OpenZL: Using Graphs to Compress Smaller and Faster

2026-05-11Information Retrieval

Information RetrievalDatabases
AI summary

The authors explain that while recent research has improved lossless data compression, these methods are often too slow and resource-heavy for real-world use. They introduce a new approach called the "graph model" of compression, which organizes compression processes as a network of simple building blocks called codecs. Their system, OpenZL, can quickly create specialized compressors that work well on specific types of data while remaining easy to develop and maintain. Tests show OpenZL is faster and sometimes more effective than existing compressors, and it has already improved compression tasks internally at Meta, saving development time.

lossless compressionthroughputapplication-specific compressorsdirected acyclic graphcodecsself-describing wire formatOpenZLdeep learning compressorsdata-intensive applicationscompression ratio
Authors
Yann Collet, Nick Terrell, W. Felix Handte, Danielle Rozenblit, Victor Zhang, Kevin Zhang, Yaelle Goldschlag, Jennifer Lee, Elliot Gorokhovsky, Yonatan Komornik, Daniel Riegel, Stan Angelov, Nadav Rotem
Abstract
In the last few decades, research techniques have improved lossless compression ratios by significantly increasing processing time. However, these techniques have not gained popularity in industry because production systems require high throughput and low resource utilization. Instead, real world improvements in compression are increasingly realized by building application-specific compressors which can exploit knowledge about the structure and semantics of the data being compressed. Application-specific compressor systems outperform even the best generic compressors, but these techniques have severe drawbacks -- they are inherently limited in applicability, are hard to develop, and are difficult to maintain and deploy. In this work, we show that these challenges can be overcome with a new compression strategy. We propose the "graph model" of compression, a new theoretical framework for representing compression as a directed acyclic graph of modular codecs. OpenZL implements this framework and compresses data into a self-describing wire format, any configuration of which can be decompressed by a universal decoder.
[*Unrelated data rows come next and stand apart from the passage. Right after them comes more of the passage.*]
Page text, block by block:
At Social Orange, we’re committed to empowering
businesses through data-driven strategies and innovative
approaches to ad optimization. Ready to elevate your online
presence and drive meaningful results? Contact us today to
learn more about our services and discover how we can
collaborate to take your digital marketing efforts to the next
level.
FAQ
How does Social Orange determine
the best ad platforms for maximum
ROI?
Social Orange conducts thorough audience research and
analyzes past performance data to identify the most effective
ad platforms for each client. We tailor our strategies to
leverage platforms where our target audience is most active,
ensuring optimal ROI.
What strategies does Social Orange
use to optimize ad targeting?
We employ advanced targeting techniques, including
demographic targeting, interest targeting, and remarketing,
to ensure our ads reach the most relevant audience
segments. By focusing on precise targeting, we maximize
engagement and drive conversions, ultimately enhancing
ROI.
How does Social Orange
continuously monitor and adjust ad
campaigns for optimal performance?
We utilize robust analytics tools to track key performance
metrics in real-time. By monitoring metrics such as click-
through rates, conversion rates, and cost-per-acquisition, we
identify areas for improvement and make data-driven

OpenZL's design enables rapid development of application-specific compressors with minimal code. Experimental results demonstrate that OpenZL achieves superior compression ratios and speeds compared to state-of-the-art general-purpose compressors on a variety of real-world datasets. Compared to ratio-focused deep-learning compressors, OpenZL is competitive on ratio while being many orders of magnitude faster. Internal deployments at Meta have also shown consistent improvements in size and/or speed, with development timelines reduced from months to days. OpenZL thus represents a significant advance in practical, scalable, and maintainable data compression for modern data-intensive applications.